In a remarkable achievement, ISRO on Friday informed that India’s pioneering Aditya L1 spacecraft, dedicated to studying the Sun, successfully completed its fourth Earth-bound manoeuvre. ISRO’s post on the platform formerly known as Twitter, now called ‘X,’ stated, “The fourth Earth-bound manoeuvre (EBN#4) is performed successfully. ISRO’s ground stations at Mauritius, Bengaluru, SDSC-SHAR, and Port Blair tracked the satellite during this operation, while a transportable terminal currently stationed in the Fiji islands for Aditya-L1 will support post-burn operations. The new orbit attained is 256 km x 121973 km.”
What’s next for Aditya L1?
The next pivotal step in ISRO’s solar mission journey is the Trans-Lagrangean Point 1 Insertion (TL1I), which is scheduled for September 19 at around 02:00 Hrs IST. The Trans-Lagrangian 1 insertion manoeuvre, marks the initiation of its approximately 110-day trajectory to reach the L1 Lagrange point.

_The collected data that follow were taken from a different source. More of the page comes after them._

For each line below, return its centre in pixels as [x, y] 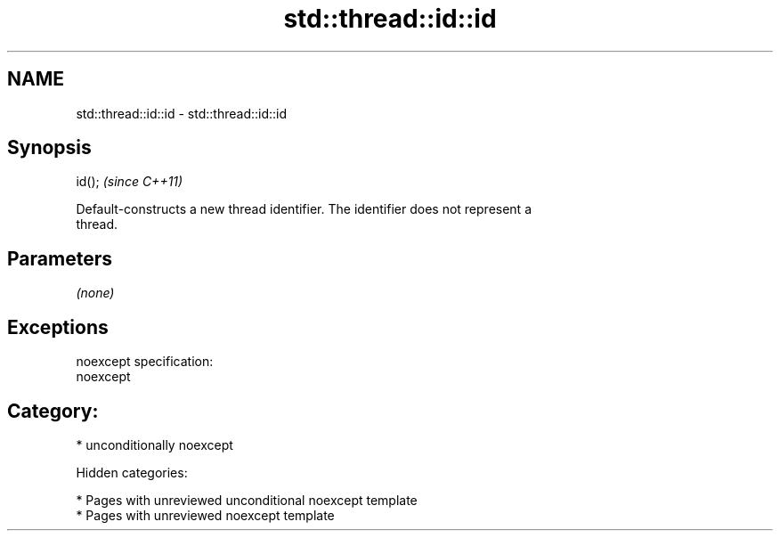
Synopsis [49, 148]
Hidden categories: [132, 472]
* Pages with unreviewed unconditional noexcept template [247, 500]
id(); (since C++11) [130, 182]
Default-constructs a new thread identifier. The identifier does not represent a [304, 209]
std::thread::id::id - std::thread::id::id [182, 113]
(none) [95, 293]
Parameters [60, 258]
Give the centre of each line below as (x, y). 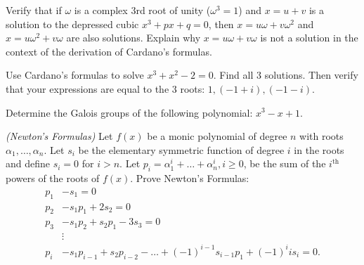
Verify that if (34, 10)
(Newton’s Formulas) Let (59, 136)
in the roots (319, 149)
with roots (321, 136)
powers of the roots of (53, 178)
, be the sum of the (285, 163)
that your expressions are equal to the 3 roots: (105, 88)
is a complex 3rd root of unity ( (142, 10)
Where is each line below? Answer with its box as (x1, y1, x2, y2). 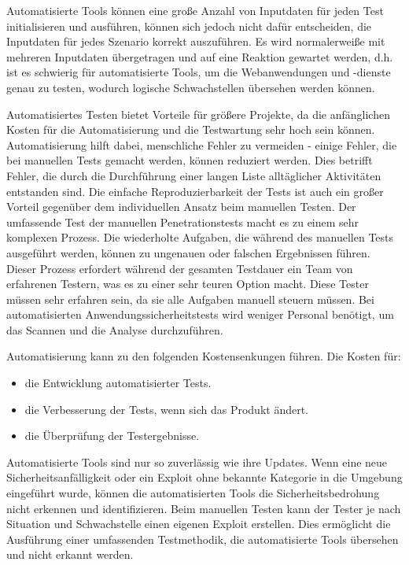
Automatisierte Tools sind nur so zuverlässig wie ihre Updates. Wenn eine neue (6, 453, 388, 470)
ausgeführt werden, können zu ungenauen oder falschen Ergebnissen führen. (6, 244, 370, 260)
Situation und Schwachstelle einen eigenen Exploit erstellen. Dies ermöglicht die (6, 515, 391, 532)
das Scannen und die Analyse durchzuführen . (6, 321, 223, 338)
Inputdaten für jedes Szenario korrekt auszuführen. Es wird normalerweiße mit (6, 33, 385, 50)
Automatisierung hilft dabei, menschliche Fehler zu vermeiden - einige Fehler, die (6, 136, 397, 153)
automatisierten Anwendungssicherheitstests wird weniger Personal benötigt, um (6, 306, 394, 323)
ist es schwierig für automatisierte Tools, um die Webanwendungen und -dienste (6, 64, 391, 80)
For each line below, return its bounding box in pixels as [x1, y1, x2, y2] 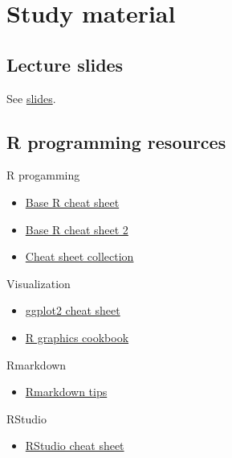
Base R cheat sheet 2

Upon arrival, another manoeuvre will bind Aditya L1 to an orbit around L1, a gravitationally balanced point between Earth and the Sun.
From this vantage point, Aditya-L1 will spend its mission life orbiting in an irregularly shaped pattern, perpendicular to the line connecting Earth and the Sun. One of the significant advantages of a spacecraft placed in the halo orbit around L1 is its continuous view of the Sun without any occultation or eclipses. This enables real-time observation of solar activities and their impact on space weather.
The previous three earth-bound manoeuvres were successfully executed on September 3, 5, and 10, respectively. These manoeuvres are crucial in imparting the necessary velocity to the spacecraft during its 16-day journey around Earth, enabling it to reach L1.
When will the payloads come in use?
Aditya-L1 is equipped with seven scientific payloads developed by ISRO and national research laboratories, including the Indian Institute of Astrophysics (IIA) in Bengaluru and the Inter-University Centre for Astronomy and Astrophysics (IUCAA) in Pune. These payloads will study the photosphere, chromosphere, and the Sun’s outermost layers, the corona, using electromagnetic particle and magnetic field detectors.
Four of the payloads directly observe the Sun, while the remaining three perform in-situ studies of particles and fields at the Lagrange point L1, providing essential insights into solar dynamics in the interplanetary medium. The data collected by Aditya-L1’s payloads will contribute significantly to understanding coronal heating, coronal mass ejection, solar flare activities, space weather dynamics, and the propagation of particles and fields.
In scientific terms, Lagrange points are specific positions in space, named after Italian-French mathematician Joseph-Louis Lagrange, where a small object can remain with minimal fuel consumption due to the gravitational equilibrium between two large bodies, in this case, the Sun and Earth. Aditya L1’s mission at L1 holds the potential for groundbreaking solar research and a deeper understanding of our Sun’s behavior.